Rosie Dean has something you can’t teach – the seemingly effortless talent for conveying a compelling personality through musical performance. It isn’t a cure for cancer, it isn’t splitting the atom, but it’s mightily impressive. In a world where countless supposedly top-flight songwriters and performers often sound hopelessly sound-a-like and cookie-cutter, Rosie Dean’s music stands out. Her debut EP All Grown Up features only four tracks but the compositions are musically rich and say an enormous amount about who Dean is as a person.

It doesn’t hurt they are entertaining as well. “Bitter” starts All Grown Up off on a personal note, it’s an abiding part of this release, but Dean’s writing never leaves listeners mired in obscurity. The lyrics are tailored towards a particular age group, there’s no question of that, but even older listeners can dip into Dean’s musical world and recall those days well. Dean’s songwriting has something for everyone, really.

Guitar plays a more prominent role in this song than any other. This EP is self-produced and Dean does an excellent job across the board understanding how to best present each aspect of its instrumentation. Her frequent yet never exhausting use of double-tracked vocals throughout the song is a staple of her music and distinguished by her consistently even-handed approach. She never lays it on too thick and it has several unpredictable twists and turns.

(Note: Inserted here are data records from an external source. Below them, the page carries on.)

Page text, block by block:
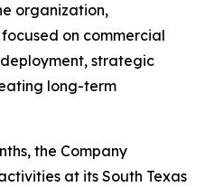
organization,
on commercial
strategic
long-term
the Company
at its South Texas
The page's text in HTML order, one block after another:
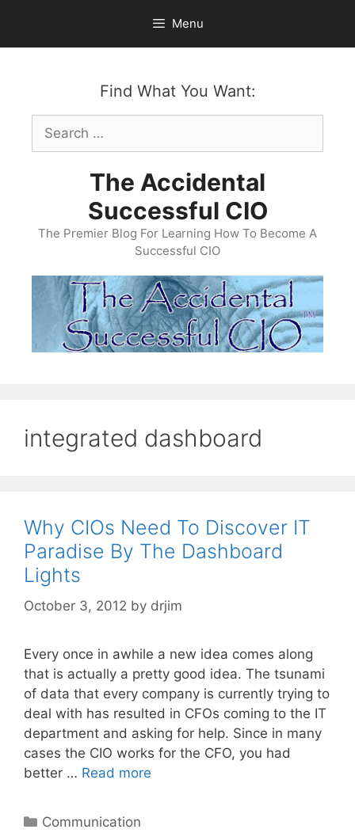
content
Menu
Find What You Want:
Search
for:
The Accidental
Successful CIO
The Premier Blog For Learning How To Become A
Successful CIO
integrated dashboard
Why CIOs Need To Discover IT
Paradise By The Dashboard
Lights
October 3, 2012 by drjim
Every once in awhile a new idea comes along
that is actually a pretty good idea. The tsunami
of data that every company is currently trying to
deal with has resulted in CFOs coming to the IT
department and asking for help. Since in many
cases the CIO works for the CFO, you had
better … Read more
Categories
Communication
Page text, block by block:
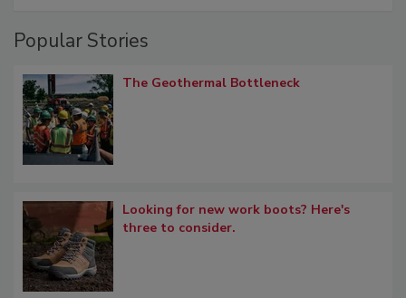
Popular Stories
The Geothermal Bottleneck
Looking for new work boots? Here's
three to consider.

“Lifeline” signals a move into pure pop territory. The pop influence, however, always vies with the strong vocal fundamentals we hear each time out. It is obvious Dean has listened to a lot of R&B, soul, and pop, modern and otherwise, as the rich tradition of these styles informs each of All Grown Up’s four songs. She does something more with these strands, however, and blends them with her own experiences and talents for a potent brew. The double tracked vocals are never overwhelming.

“Sirens”, the EP’s penultimate song, represents her musical attack in full flower on this release. Her use of electronic backing is at its zenith. She doesn’t use it in a hamfisted fashion, however, and a handful of elements shine through. The bass for “Sirens” is especially effective. Its vocal arrangement, however, is a diverse wonder sure to entertain countless listeners and it ends in a clever way.

She closes the EP with the track “Rosé” and it’s a great decision. Her mix of retro and modern electronic pop is a resounding success and Dean reins in the larger canvas she explored in the earlier song. It’s a satisfying arrangement, however, and she allows her creativity full permission when laying down the vocals for this cut. All Grown Up is a more than fulfilling first statement for Rosie Dean and expands her already large presence in the social media and modern entertainment world. She craves mainstream success and she’ll get it. Even a single listen to these songs, however, reveals Rosie Dean as a genuine artist interested in writing songs that last. These songs will and there’s more to come.